*** Available data ***

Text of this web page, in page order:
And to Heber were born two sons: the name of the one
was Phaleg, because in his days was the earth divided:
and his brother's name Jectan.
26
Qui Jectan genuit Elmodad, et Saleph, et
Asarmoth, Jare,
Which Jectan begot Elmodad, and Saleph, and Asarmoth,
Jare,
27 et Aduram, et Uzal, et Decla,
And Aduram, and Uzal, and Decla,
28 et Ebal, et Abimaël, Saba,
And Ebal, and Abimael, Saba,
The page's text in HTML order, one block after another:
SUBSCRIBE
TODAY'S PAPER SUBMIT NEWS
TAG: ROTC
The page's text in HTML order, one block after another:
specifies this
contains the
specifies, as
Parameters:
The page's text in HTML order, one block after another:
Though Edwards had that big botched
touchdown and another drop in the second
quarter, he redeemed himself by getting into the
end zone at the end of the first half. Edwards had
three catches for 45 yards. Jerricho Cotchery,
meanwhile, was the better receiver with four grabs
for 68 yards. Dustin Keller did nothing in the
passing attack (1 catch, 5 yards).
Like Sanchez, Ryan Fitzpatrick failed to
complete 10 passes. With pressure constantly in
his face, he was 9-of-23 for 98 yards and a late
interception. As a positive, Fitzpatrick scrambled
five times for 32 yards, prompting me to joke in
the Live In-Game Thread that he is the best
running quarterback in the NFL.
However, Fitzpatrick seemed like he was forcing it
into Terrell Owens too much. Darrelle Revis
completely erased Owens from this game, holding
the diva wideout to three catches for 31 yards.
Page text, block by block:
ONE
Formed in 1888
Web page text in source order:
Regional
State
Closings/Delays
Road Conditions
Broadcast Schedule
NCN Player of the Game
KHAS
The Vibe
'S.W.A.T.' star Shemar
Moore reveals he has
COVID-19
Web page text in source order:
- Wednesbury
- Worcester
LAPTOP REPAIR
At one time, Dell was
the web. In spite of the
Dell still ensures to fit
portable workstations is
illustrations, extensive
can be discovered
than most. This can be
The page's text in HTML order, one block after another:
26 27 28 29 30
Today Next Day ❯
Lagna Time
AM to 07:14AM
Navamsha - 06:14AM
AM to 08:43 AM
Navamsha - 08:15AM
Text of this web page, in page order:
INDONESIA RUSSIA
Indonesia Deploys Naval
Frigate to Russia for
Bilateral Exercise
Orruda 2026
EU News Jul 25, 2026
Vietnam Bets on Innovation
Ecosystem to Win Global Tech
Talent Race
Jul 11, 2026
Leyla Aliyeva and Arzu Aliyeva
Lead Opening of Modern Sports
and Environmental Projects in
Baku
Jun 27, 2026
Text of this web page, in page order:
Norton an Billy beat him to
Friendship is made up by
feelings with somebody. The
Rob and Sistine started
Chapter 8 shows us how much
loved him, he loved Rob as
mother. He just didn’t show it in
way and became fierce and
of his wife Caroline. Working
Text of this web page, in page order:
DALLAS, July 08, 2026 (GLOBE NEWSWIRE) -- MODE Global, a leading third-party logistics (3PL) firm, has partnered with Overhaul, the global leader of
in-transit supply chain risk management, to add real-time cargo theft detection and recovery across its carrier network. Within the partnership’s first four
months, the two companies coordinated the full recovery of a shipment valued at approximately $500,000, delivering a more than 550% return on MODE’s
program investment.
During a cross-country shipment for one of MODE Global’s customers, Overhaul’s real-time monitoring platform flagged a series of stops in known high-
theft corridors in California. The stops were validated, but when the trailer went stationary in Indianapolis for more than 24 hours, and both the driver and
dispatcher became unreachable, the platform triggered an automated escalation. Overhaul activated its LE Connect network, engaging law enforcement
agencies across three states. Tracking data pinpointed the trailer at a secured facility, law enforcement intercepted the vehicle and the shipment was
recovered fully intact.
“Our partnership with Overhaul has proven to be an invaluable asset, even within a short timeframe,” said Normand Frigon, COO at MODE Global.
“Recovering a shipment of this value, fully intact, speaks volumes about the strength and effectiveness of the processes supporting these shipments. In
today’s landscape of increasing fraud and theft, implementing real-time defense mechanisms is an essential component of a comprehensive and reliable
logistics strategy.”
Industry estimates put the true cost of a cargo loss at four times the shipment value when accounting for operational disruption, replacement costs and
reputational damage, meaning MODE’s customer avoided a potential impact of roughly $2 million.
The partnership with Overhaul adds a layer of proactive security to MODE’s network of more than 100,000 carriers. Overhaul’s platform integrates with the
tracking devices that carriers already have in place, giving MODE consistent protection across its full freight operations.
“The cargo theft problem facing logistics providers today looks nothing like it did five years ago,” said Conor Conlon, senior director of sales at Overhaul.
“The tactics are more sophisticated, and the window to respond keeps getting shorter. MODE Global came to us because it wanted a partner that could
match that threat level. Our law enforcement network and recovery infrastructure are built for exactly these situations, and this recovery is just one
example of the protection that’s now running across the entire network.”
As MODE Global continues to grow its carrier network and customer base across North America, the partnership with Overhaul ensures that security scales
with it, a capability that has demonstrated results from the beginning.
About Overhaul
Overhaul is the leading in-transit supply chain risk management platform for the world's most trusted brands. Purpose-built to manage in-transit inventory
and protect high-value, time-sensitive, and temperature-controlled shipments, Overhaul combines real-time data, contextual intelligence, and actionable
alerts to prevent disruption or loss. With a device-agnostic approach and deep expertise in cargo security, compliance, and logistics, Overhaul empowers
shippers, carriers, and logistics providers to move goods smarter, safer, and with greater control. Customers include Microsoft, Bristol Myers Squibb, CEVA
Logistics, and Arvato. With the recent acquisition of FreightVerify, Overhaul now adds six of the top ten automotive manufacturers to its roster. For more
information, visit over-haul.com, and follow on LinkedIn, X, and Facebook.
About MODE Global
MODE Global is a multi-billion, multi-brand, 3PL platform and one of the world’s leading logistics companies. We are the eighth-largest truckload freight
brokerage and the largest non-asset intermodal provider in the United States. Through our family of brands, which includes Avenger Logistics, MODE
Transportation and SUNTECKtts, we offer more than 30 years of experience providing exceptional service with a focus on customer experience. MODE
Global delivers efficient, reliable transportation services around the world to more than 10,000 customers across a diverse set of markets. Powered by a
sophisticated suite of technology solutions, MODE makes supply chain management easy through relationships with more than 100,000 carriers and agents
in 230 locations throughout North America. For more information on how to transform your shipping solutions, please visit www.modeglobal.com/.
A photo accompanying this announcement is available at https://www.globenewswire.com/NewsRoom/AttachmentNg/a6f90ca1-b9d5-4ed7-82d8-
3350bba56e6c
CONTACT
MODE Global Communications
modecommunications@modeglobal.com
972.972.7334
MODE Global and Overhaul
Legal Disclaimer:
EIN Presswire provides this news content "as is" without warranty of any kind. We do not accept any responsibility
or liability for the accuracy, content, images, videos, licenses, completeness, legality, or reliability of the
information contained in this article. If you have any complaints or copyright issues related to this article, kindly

***

Quote exactly the stretch of lines above that starts at the first one and ends at the line with "And Ebal, and", and nothing beyond it.

*Answer*.
Text of this web page, in page order:
And to Heber were born two sons: the name of the one
was Phaleg, because in his days was the earth divided:
and his brother's name Jectan.
26
Qui Jectan genuit Elmodad, et Saleph, et
Asarmoth, Jare,
Which Jectan begot Elmodad, and Saleph, and Asarmoth,
Jare,
27 et Aduram, et Uzal, et Decla,
And Aduram, and Uzal, and Decla,
28 et Ebal, et Abimaël, Saba,
And Ebal, and Abimael, Saba,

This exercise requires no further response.